BalletBoyz, photograph by Amber Hunt

BalletBoyz, photograph by Amber Hunt

Maxine’s Doyle’s stylish “Bradley 4:18” whisks them to a spikier, more erratic place. The jangling piece unleashes jazzy cymbals and chaotic antics, the dancers dressed in suits as they jaunt, fling and jive. The energy is manic, like a scrap brewing in the parking lot of a bar, and there’s immediate force to the clomping way they take up space, especially Benji Knapper and Luigi Nardone. Heads in hand, the two bring a charismatic I-don’t-wanna-but-I-gotta slant that softens the pulsing tableaux and quicksilver jumps into blackout. 

A duet from Christopher Wheeldon’s “Us” is the most balletic offering of the night, a tender, muscular tussle in half-light to a gliding score from Keaton Henson. Legs draw into passé, and arms cut to first. Paris Fitzpatrick and Dylan Jones press their bare torsos together, hands glancing each other’s cheeks, waists, feet and forearms. It’s erotic, affectionate and vulnerable at once. More duets feature in a second Maliphant work, “Fallen,” tense partnerships with a combat flavour—think kicks and cuffs doled out across tidy diagonals. It’s got all of the silkiness of “Us” with none of the zen, especially when Luigi Nardone and Joshua Attwood square off, each pilfering the negative space left by the other.

BalletBoyz in Javier de Frutos’s “Fiction.” Photograph by Amber Hunt

BalletBoyz in Javier de Frutos’s “Fiction.” Photograph by Amber Hunt

“Young Men,” from Iván Pérez, is introduced with clips from the like-titled dance film Trevitt and Nunn created with Perez in France in 2015, an emotive ode to the First World War that treks trenches, camps, forests and battlefields. The stagework here isolates a portrait of shell shock, Benji Knapper caving their stomach and contorting their feet as they fall, recover and fall again. Their staggering solo—a compassionate comment on the ugliness of violence—is a fine complement to the choppy currents of Liam Scarlett’s “Serpent,” which doesn’t present the snaking undulations you might guess from the title but a rougher, more fitful fluidity that courses along to strings from Max Richter. Crawling in like primordial creatures from the deep, the ensemble plunges into a series of ambitious, striking lifts—some of the best partnering of the programme. The final phrase closes on their arms cocked to form swan’s heads—“the deadly attack underneath the supple,” in Scarlett’s own words.

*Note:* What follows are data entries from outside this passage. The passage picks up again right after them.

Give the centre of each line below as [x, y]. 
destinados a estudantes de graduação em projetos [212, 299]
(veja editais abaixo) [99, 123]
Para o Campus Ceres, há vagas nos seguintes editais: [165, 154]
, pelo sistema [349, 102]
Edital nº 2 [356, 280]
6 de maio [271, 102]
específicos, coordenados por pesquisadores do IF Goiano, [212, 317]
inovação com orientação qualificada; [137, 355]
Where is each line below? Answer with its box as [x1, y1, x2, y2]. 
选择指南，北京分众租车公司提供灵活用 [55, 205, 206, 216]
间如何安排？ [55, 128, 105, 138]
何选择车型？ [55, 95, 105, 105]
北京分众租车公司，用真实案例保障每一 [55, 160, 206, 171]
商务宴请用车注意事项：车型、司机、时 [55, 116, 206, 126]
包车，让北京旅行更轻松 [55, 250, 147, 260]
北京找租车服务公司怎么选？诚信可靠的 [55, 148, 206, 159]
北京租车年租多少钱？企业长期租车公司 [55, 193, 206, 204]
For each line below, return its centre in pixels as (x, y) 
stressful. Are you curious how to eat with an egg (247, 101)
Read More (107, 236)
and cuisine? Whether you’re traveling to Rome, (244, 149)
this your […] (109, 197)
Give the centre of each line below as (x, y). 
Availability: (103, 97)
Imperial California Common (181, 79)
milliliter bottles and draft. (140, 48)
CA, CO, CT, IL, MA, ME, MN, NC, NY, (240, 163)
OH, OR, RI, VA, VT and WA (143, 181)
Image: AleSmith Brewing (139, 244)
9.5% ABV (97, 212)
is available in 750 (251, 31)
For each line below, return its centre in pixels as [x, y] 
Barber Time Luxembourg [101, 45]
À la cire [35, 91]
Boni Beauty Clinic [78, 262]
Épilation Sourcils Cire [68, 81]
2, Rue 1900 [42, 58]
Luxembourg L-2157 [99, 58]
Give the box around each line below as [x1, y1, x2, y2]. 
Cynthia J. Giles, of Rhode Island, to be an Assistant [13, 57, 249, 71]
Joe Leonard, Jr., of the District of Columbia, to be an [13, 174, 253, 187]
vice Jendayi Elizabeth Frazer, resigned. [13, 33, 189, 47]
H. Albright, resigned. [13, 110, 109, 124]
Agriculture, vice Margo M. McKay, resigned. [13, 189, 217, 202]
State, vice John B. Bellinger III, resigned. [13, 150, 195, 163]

A choreographic commission from troupe member Seirian Griffiths is the lone premiere of the night: “Motor Cortex,” inspired by fatalism and the complexity of memory. Flashing lights reveal jumps and falls like sparking synapses; the dancers embrace and disconnect in a show of friction. I found the phrasing a little drawn-out, but the shape-shifting is interesting, especially when the dancers arrange themselves into an eye-catching double helix. 

Ending with Javier de Frutos’s “Fiction” is a wink to a programme steeped in self-awareness. Set at a backstage barre, framed by a narration that imagines the choreographer’s death before a premiere—including an obituary that extols his fondness for provocation and “theatrical excess”—the piece tasks the dancers with spooling and unspooling threads of languid choreography. They slide, dive, lean and bounce, rewinding often to start again. Snippets from Donna Summer’s “Last Dance” play twice, including in the closing scene, but the effect is more of an ellipsis than a full stop—meta to the final (or is it?) moment.

Sara Veale


Sara Veale is a London-based writer and editor. She's a member of the UK Dance Critics' Circle and has written about dance for the Observer, the Spectator, Harper's Bazaar, Auditorium, Gramophone and more. Her book, Wild Grace: The Untamed Women of Modern Dance, was published by Faber in 2025.